Stored data:
○ ○ ○

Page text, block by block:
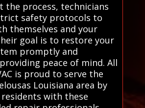
the process, technicians
safety protocols to
themselves and your
goal is to restore your
promptly and
peace of mind. All
is proud to serve the
Louisiana area by
with these
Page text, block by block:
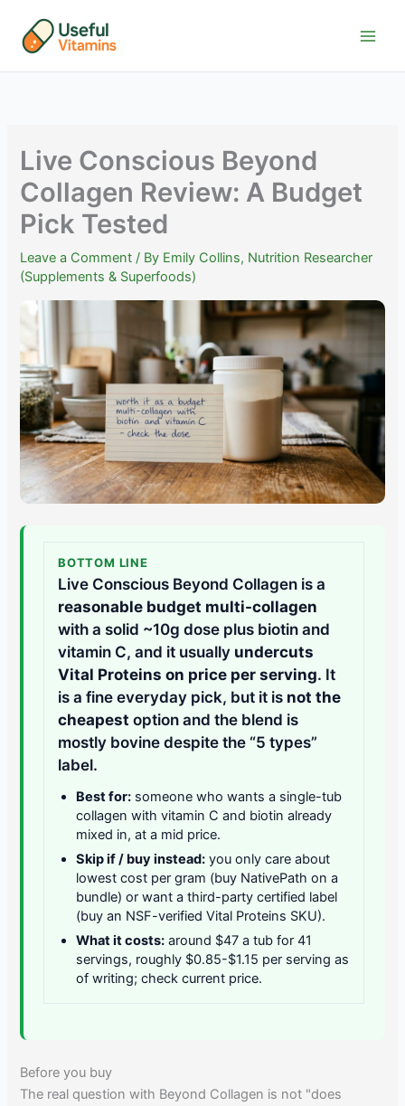
content
Live Conscious Beyond
Collagen Review: A Budget
Pick Tested
Leave a Comment / By Emily Collins, Nutrition Researcher
(Supplements & Superfoods)
BOTTOM LINE
Live Conscious Beyond Collagen is a
reasonable budget multi-collagen
with a solid ~10g dose plus biotin and
vitamin C, and it usually undercuts
Vital Proteins on price per serving. It
is a fine everyday pick, but it is not the
cheapest option and the blend is
mostly bovine despite the “5 types”
label.
Best for: someone who wants a single-tub
collagen with vitamin C and biotin already
mixed in, at a mid price.
Skip if / buy instead: you only care about
lowest cost per gram (buy NativePath on a
bundle) or want a third-party certified label
(buy an NSF-verified Vital Proteins SKU).
What it costs: around $47 a tub for 41
servings, roughly $0.85-$1.15 per serving as
of writing; check current price.
Before you buy
The real question with Beyond Collagen is not "does
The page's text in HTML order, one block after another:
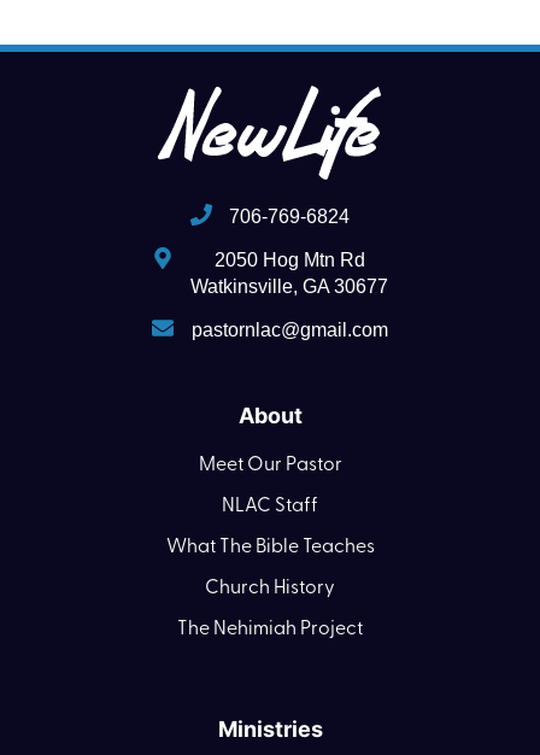
706-769-6824
2050 Hog Mtn Rd
Watkinsville, GA 30677
pastornlac@gmail.com
About
Meet Our Pastor
NLAC Staff
What The Bible Teaches
Church History
The Nehimiah Project
Ministries
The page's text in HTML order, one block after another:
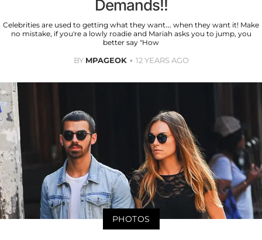
Demands!!
Celebrities are used to getting what they want… when they want it! Make
no mistake, if you're a lowly roadie and Mariah asks you to jump, you
better say "How
BY MPAGEOK 12 YEARS AGO
PHOTOS
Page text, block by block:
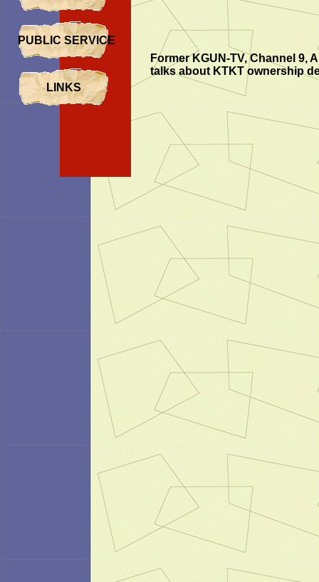
PUBLIC SERVICE
LINKS
Former KGUN-TV, Channel 9,
talks about KTKT ownership
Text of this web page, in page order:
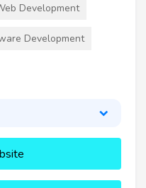
Development
Development
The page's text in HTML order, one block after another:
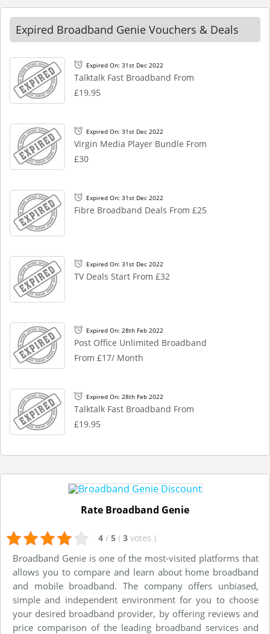
Expired Broadband Genie Vouchers & Deals
Expired On: 31st Dec 2022
Talktalk Fast Broadband From
£19.95
Expired On: 31st Dec 2022
Virgin Media Player Bundle From
£30
Expired On: 31st Dec 2022
Fibre Broadband Deals From £25
Expired On: 31st Dec 2022
TV Deals Start From £32
Expired On: 28th Feb 2022
Post Office Unlimited Broadband
From £17/ Month
Expired On: 28th Feb 2022
Talktalk Fast Broadband From
£19.95
Rate Broadband Genie
4 / 5 ( 3 votes )
Broadband Genie is one of the most-visited platforms that
allows you to compare and learn about home broadband
and mobile broadband. The company offers unbiased,
simple and independent environment for you to choose
your desired broadband provider, by offering reviews and
price comparison of the leading broadband services and
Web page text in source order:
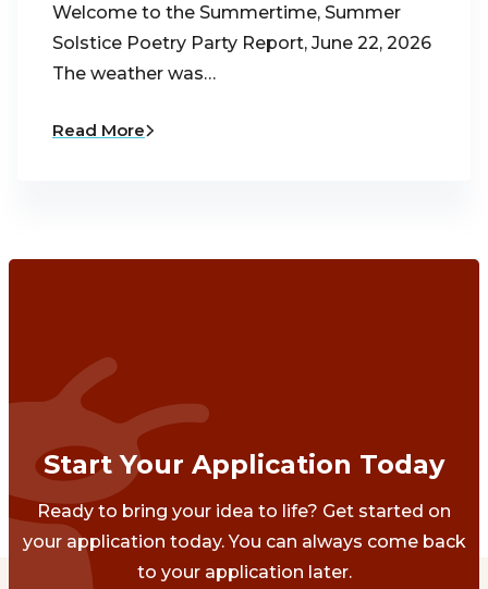
Welcome to the Summertime, Summer
Solstice Poetry Party Report, June 22, 2026
The weather was…
Read More
Start Your Application Today
Ready to bring your idea to life? Get started on
your application today. You can always come back
to your application later.
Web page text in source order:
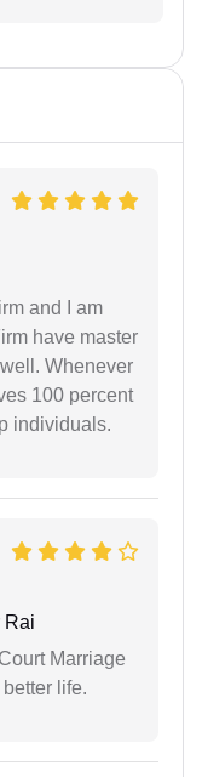
and I am
have master
Whenever
100 percent
individuals.
Rai
Marriage
life.
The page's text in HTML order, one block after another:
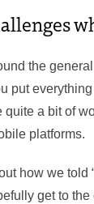
the
put
a bit of
platforms.
how we told
get to
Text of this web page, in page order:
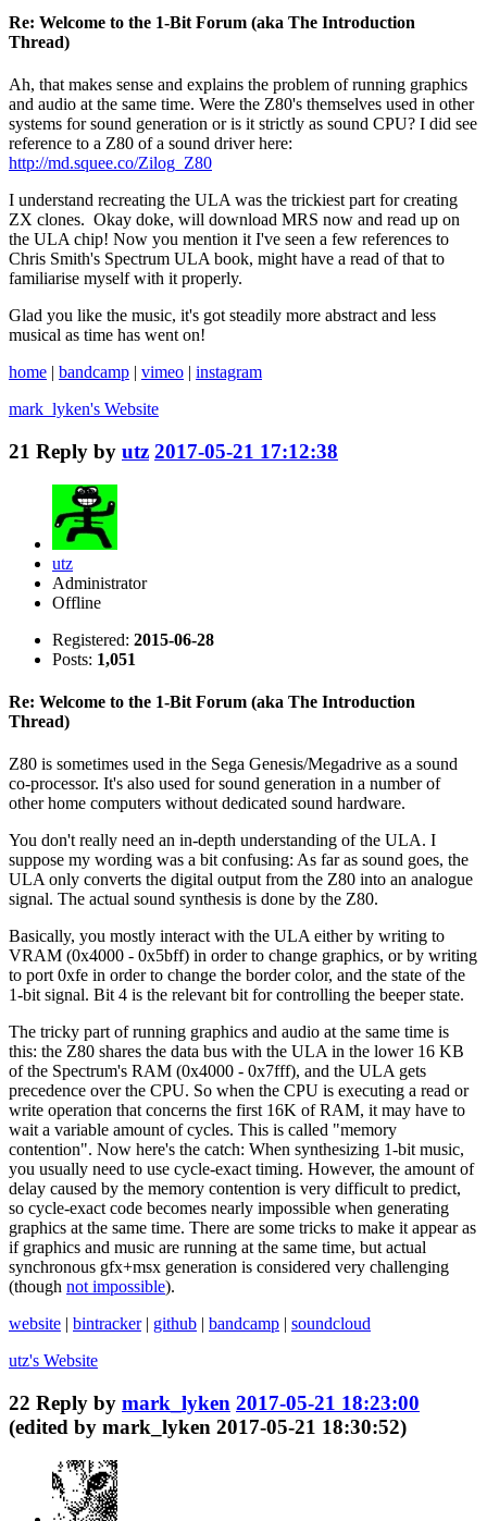
Re: Welcome to the 1-Bit Forum (aka The Introduction
Thread)
Ah, that makes sense and explains the problem of running graphics
and audio at the same time. Were the Z80's themselves used in other
systems for sound generation or is it strictly as sound CPU? I did see
reference to a Z80 of a sound driver here:
http://md.squee.co/Zilog_Z80
I understand recreating the ULA was the trickiest part for creating
ZX clones. Okay doke, will download MRS now and read up on
the ULA chip! Now you mention it I've seen a few references to
Chris Smith's Spectrum ULA book, might have a read of that to
familiarise myself with it properly.
Glad you like the music, it's got steadily more abstract and less
musical as time has went on!
home | bandcamp | vimeo | instagram
mark_lyken's Website
21 Reply by utz 2017-05-21 17:12:38
utz
Administrator
Offline
Registered: 2015-06-28
Posts: 1,051
Re: Welcome to the 1-Bit Forum (aka The Introduction
Thread)
Z80 is sometimes used in the Sega Genesis/Megadrive as a sound
co-processor. It's also used for sound generation in a number of
other home computers without dedicated sound hardware.
You don't really need an in-depth understanding of the ULA. I
suppose my wording was a bit confusing: As far as sound goes, the
ULA only converts the digital output from the Z80 into an analogue
signal. The actual sound synthesis is done by the Z80.
Basically, you mostly interact with the ULA either by writing to
VRAM (0x4000 - 0x5bff) in order to change graphics, or by writing
to port 0xfe in order to change the border color, and the state of the
1-bit signal. Bit 4 is the relevant bit for controlling the beeper state.
The tricky part of running graphics and audio at the same time is
this: the Z80 shares the data bus with the ULA in the lower 16 KB
of the Spectrum's RAM (0x4000 - 0x7fff), and the ULA gets
precedence over the CPU. So when the CPU is executing a read or
write operation that concerns the first 16K of RAM, it may have to
wait a variable amount of cycles. This is called "memory
contention". Now here's the catch: When synthesizing 1-bit music,
you usually need to use cycle-exact timing. However, the amount of
delay caused by the memory contention is very difficult to predict,
so cycle-exact code becomes nearly impossible when generating
graphics at the same time. There are some tricks to make it appear as
if graphics and music are running at the same time, but actual
synchronous gfx+msx generation is considered very challenging
(though not impossible).
website | bintracker| github | bandcamp | soundcloud
utz's Website
22 Reply by mark_lyken 2017-05-21 18:23:00
(edited by mark_lyken 2017-05-21 18:30:52)
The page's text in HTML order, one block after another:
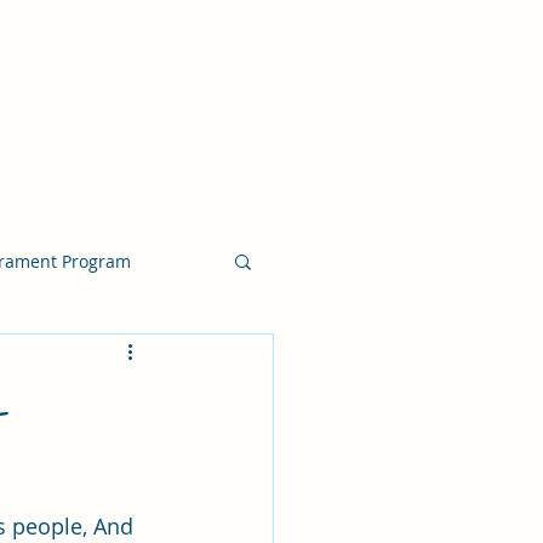
Program
Program
people, And
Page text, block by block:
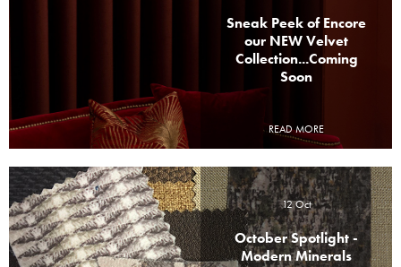
Sneak Peek of Encore
our NEW Velvet
Collection...Coming
Soon
READ MORE
12 Oct
October Spotlight -
Modern Minerals
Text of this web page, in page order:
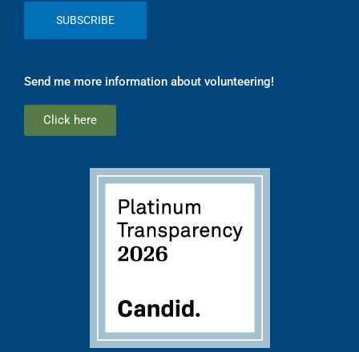
Send me more information about volunteering!
Click here
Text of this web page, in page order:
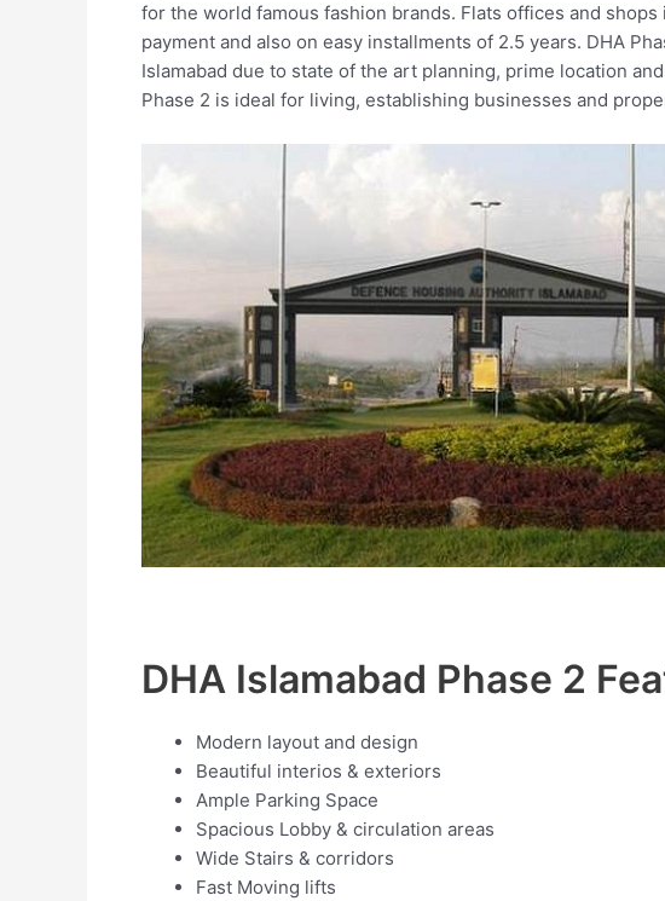
for the world famous fashion brands. Flats offices and shops
payment and also on easy installments of 2.5 years. DHA
Islamabad due to state of the art planning, prime location
Phase 2 is ideal for living, establishing businesses and
DHA Islamabad Phase 2
Modern layout and design
Beautiful interios & exteriors
Ample Parking Space
Spacious Lobby & circulation areas
Wide Stairs & corridors
Fast Moving lifts
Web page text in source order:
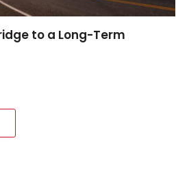
to a Long-Term

○ ○ ○

What to work on: Using the data above, output the line that has "(Supplements & Superfoods)", the line that has "706-769-6824", and whatever lines fall between, each exactly as it stands and without pictures.

Problem solution:
(Supplements & Superfoods)
BOTTOM LINE
Live Conscious Beyond Collagen is a
reasonable budget multi-collagen
with a solid ~10g dose plus biotin and
vitamin C, and it usually undercuts
Vital Proteins on price per serving. It
is a fine everyday pick, but it is not the
cheapest option and the blend is
mostly bovine despite the “5 types”
label.
Best for: someone who wants a single-tub
collagen with vitamin C and biotin already
mixed in, at a mid price.
Skip if / buy instead: you only care about
lowest cost per gram (buy NativePath on a
bundle) or want a third-party certified label
(buy an NSF-verified Vital Proteins SKU).
What it costs: around $47 a tub for 41
servings, roughly $0.85-$1.15 per serving as
of writing; check current price.
Before you buy
The real question with Beyond Collagen is not "does
The page's text in HTML order, one block after another:
706-769-6824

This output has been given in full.